--- Given entries ---

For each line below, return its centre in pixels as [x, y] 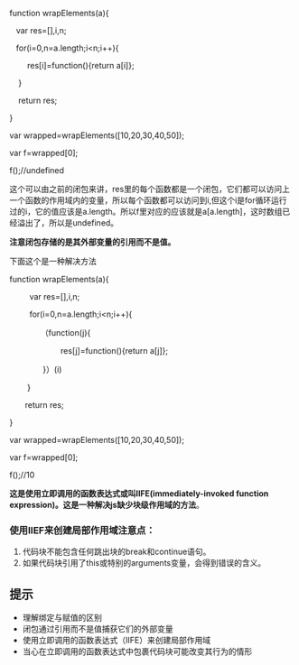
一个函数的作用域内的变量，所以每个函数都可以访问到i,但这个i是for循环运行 [148, 200]
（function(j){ [65, 332]
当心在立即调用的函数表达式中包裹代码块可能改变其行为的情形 [137, 651]
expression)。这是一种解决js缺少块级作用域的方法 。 [107, 505]
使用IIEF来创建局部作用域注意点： [82, 530]
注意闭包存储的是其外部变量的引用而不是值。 [93, 242]
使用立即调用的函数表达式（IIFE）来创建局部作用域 [116, 641]
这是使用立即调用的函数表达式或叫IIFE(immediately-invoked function [139, 494]
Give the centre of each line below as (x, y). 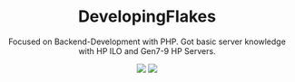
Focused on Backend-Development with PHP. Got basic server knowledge (147, 41)
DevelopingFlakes (147, 17)
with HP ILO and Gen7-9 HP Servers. (147, 50)
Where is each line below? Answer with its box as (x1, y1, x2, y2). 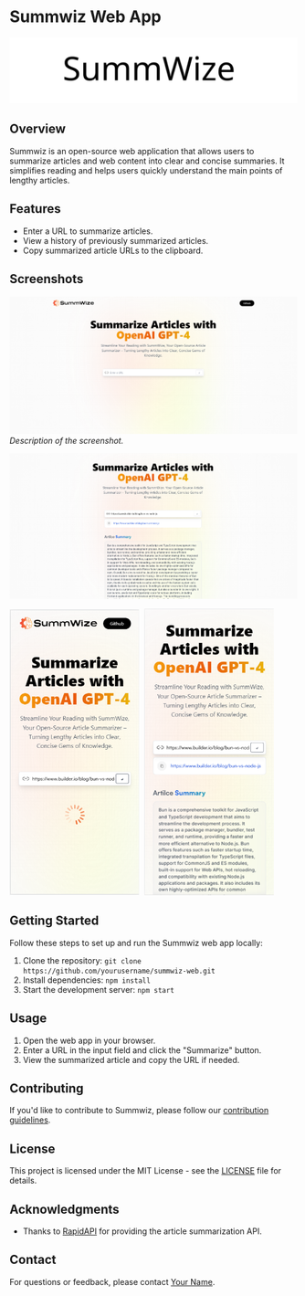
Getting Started (9, 913, 100, 929)
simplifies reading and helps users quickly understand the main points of (9, 164, 283, 175)
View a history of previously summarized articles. (22, 235, 209, 246)
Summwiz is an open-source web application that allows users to (9, 145, 255, 156)
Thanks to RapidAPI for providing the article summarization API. (22, 1226, 262, 1237)
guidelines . (9, 1114, 51, 1125)
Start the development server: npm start (22, 984, 175, 995)
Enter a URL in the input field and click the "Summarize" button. (22, 1044, 262, 1056)

---

| Requirement |
Using the records above, copy exactly the lines from the one containing "guidelines . (9, 1114, 51, 1125)" through the last, inclusive, and nothing else.

| Your response |
guidelines . (9, 1114, 51, 1125)
Start the development server: npm start (22, 984, 175, 995)
Enter a URL in the input field and click the "Summarize" button. (22, 1044, 262, 1056)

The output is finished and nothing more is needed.